To do:
Go to the line that contains "(Eppendorf-Brinkman Instruments) and a pump". Restate that line and each one after it exactly, through the end of the records, without pictures.

Exercise material:

==========

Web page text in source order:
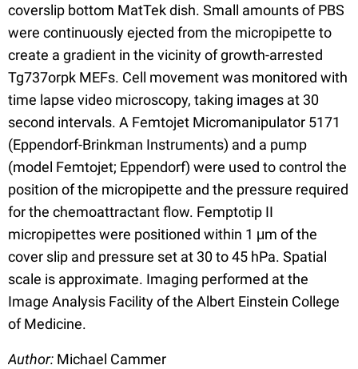
coverslip bottom MatTek dish. Small amounts of PBS
were continuously ejected from the micropipette to
create a gradient in the vicinity of growth-arrested
Tg737orpk MEFs. Cell movement was monitored with
time lapse video microscopy, taking images at 30
second intervals. A Femtojet Micromanipulator 5171
(Eppendorf-Brinkman Instruments) and a pump
(model Femtojet; Eppendorf) were used to control the
position of the micropipette and the pressure required
for the chemoattractant flow. Femptotip II
micropipettes were positioned within 1 μm of the
cover slip and pressure set at 30 to 45 hPa. Spatial
scale is approximate. Imaging performed at the
Image Analysis Facility of the Albert Einstein College
of Medicine.
Author: Michael Cammer
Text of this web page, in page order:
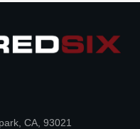
CA, 93021

==========

The completed task:
(Eppendorf-Brinkman Instruments) and a pump
(model Femtojet; Eppendorf) were used to control the
position of the micropipette and the pressure required
for the chemoattractant flow. Femptotip II
micropipettes were positioned within 1 μm of the
cover slip and pressure set at 30 to 45 hPa. Spatial
scale is approximate. Imaging performed at the
Image Analysis Facility of the Albert Einstein College
of Medicine.
Author: Michael Cammer
Text of this web page, in page order:
CA, 93021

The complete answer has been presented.